→ Assignment
Find the lines in the records that carry the word "info". Copy each one.

══ Record set

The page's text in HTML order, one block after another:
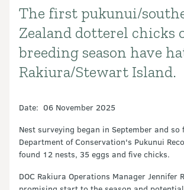
Introduction
The first pukunui/
Zealand dotterel chicks
breeding season have
Rakiura/Stewart Island.
Date: 06 November 2025
Nest surveying began in September and so
Department of Conservation's Pukunui
found 12 nests, 35 eggs and five chicks.
DOC Rakiura Operations Manager Jennifer
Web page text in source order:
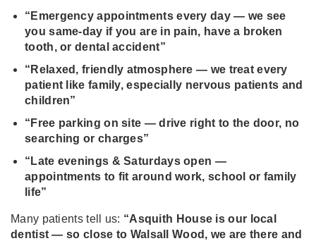
“Emergency appointments every day — we see
you same‑day if you are in pain, have a broken
tooth, or dental accident”
“Relaxed, friendly atmosphere — we treat every
patient like family, especially nervous patients and
children”
“Free parking on site — drive right to the door, no
searching or charges”
“Late evenings & Saturdays open —
appointments to fit around work, school or family
life”
Many patients tell us: “Asquith House is our local
dentist — so close to Walsall Wood, we are there and
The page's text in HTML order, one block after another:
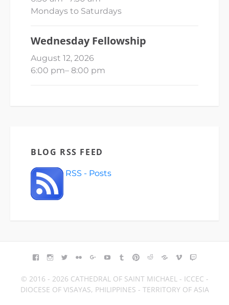
Mondays to Saturdays
Wednesday Fellowship
August 12, 2026
6:00 pm– 8:00 pm
BLOG RSS FEED
RSS - Posts
FACEBOOK
INSTAGRAM
TWITTERFLICKRGOOGLE+YOUTUBETUMBLR
PINTEREST
REDDITBLOGGER
VIMEO
© 2016 - 2026 CATHEDRAL OF SAINT MICHAEL - ICCEC -
DIOCESE OF VISAYAS, PHILIPPINES - TERRITORY OF ASIA
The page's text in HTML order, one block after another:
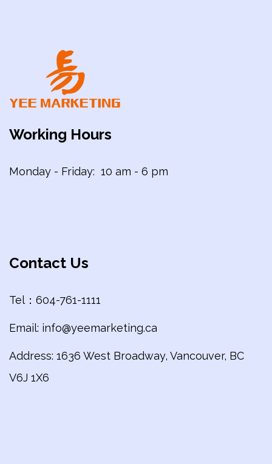
Working Hours
Monday - Friday: 10 am - 6 pm
Contact Us
Tel：604-761-1111
Email: info@yeemarketing.ca
Address: 1636 West Broadway, Vancouver, BC
V6J 1X6
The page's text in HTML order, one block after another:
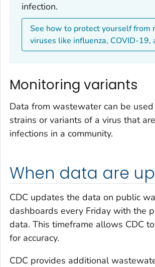
infection.
See how to protect yourself from
viruses like influenza, COVID-19,
Monitoring variants
Data from wastewater can be
strains or variants of a virus that
infections in a community.
When data are
CDC updates the data on public
dashboards every Friday with the
data. This timeframe allows CDC
for accuracy.
CDC provides additional
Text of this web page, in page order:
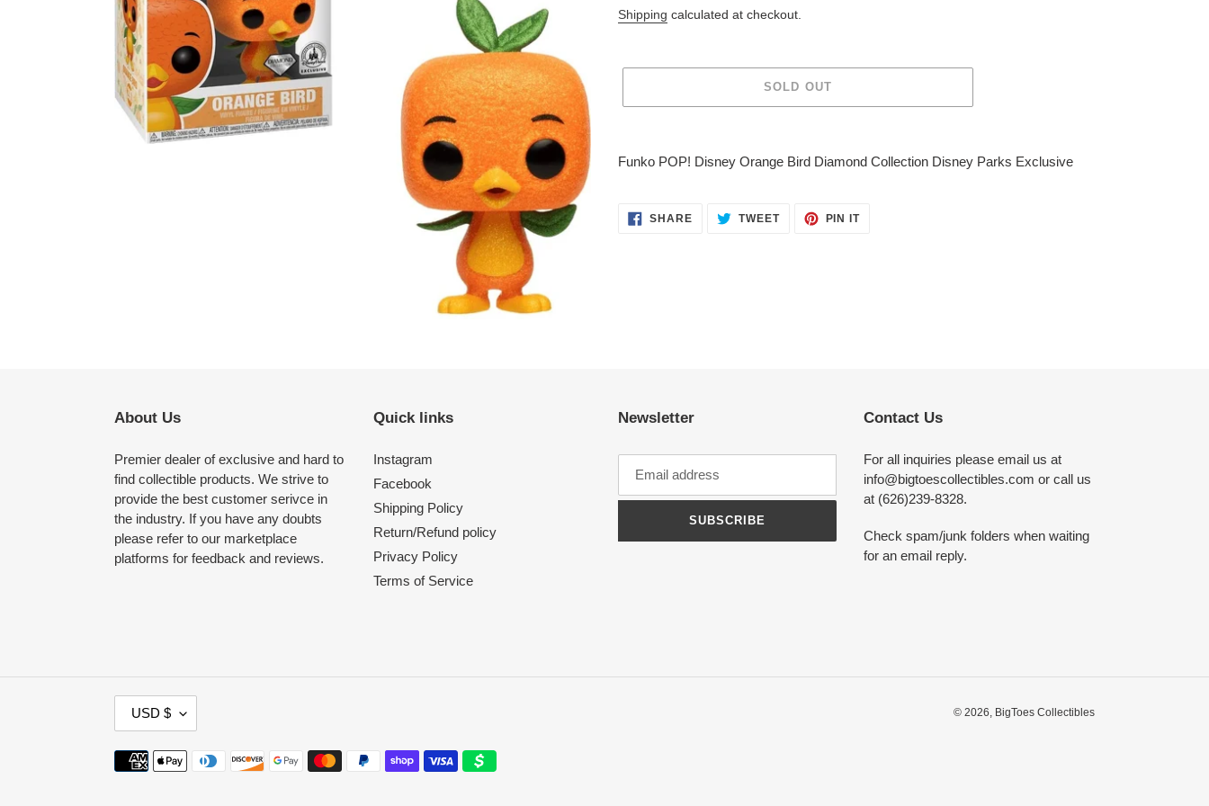
price
Shipping calculated at checkout.
SOLD OUT
product
cart
Funko POP! Disney Orange Bird Diamond Collection Disney Parks Exclusive
SHARESHARE TWEETTWEET
PIN ITPIN
About Us
Premier dealer of exclusive and hard to
find collectible products. We strive to
provide the best customer serivce in
the industry. If you have any doubts
please refer to our marketplace
platforms for feedback and reviews.
Quick links
Instagram
Facebook
Shipping Policy
Return/Refund policy
Privacy Policy
Terms of Service
Newsletter
SUBSCRIBE
Contact Us
For all inquiries please email us at
info@bigtoescollectibles.com or call us
at (626)239-8328.
Check spam/junk folders when waiting
for an email reply.
U
R
R
USD $ © 2026, BigToes Collectibles
Payment
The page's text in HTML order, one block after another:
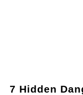
7 Hidden
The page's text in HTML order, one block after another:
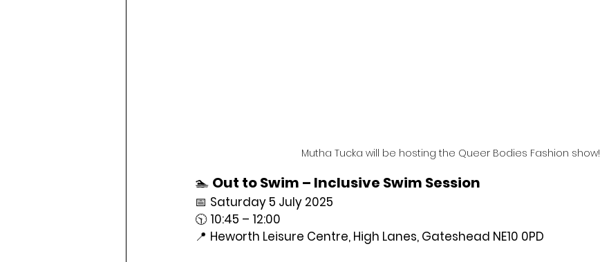
Mutha Tucka will be hosting the Queer Bodies Fashion show!
🏊 Out to Swim – Inclusive Swim Session
📅 Saturday 5 July 2025
🕥 10:45 – 12:00
📍 Heworth Leisure Centre, High Lanes, Gateshead NE10 0PD

════

→ Solution
Email: info@yeemarketing.ca
info@bigtoescollectibles.com or call us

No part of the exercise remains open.